I'm stuck trying to solve the following exercise:
Let $f:\mathbb R^n \to \mathbb R^m$ a function with the property that, for all $v \in \mathbb R^n$, there is $L=L(v) > 0$ such that the function $t \mapsto f(x+tv)$ is $L$-Lipschitz continuous for every $x\in\mathbb R^n$. Show that f is Lipschitz continuous.

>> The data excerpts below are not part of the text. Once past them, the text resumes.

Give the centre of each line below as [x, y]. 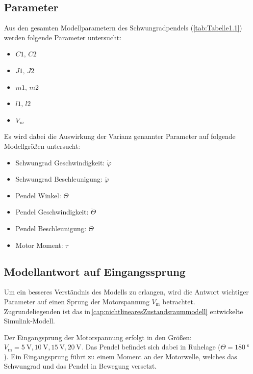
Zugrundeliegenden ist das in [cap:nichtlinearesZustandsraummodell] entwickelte [124, 311]
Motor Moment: [39, 245]
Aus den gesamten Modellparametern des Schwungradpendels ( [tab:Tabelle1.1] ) [123, 28]
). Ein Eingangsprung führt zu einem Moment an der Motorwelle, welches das [121, 356]
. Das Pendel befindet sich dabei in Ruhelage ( [151, 347]
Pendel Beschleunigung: [51, 228]
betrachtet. [179, 301]
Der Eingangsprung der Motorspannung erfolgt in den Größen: [98, 337]

First note that for $v_1,v_2\in S^{n-1}$ we have that $$ |f(x+v_1t_1+v_2t_2)- f(x)| \\= |f(x+v_1t_1+v_2t_2)-f(x+v_1 t_1)+f(x+v_1 t_1) -f(x)| \\\leq |t_2|L(v_2) + |t_2|L(v_1) $$
Now take an orthonormal basis $(e_i)$ of $\mathbb{R}^n$ and define $$ L_i = L(e_i) $$ to get $$ |f(x+ \sum_i t_i e_i)-f(x)| \leq \sum_i |t_i| L_i \leq \sqrt{\sum_i |t_i|^2}\sqrt{\sum_i L_i^2}= |\sum_i t_i e_i|\sqrt{\sum_i L_i^2}. $$ hence $f$ is Lipschitz continuous with Lipschitz constant $\sqrt{\sum_i L_i^2}$.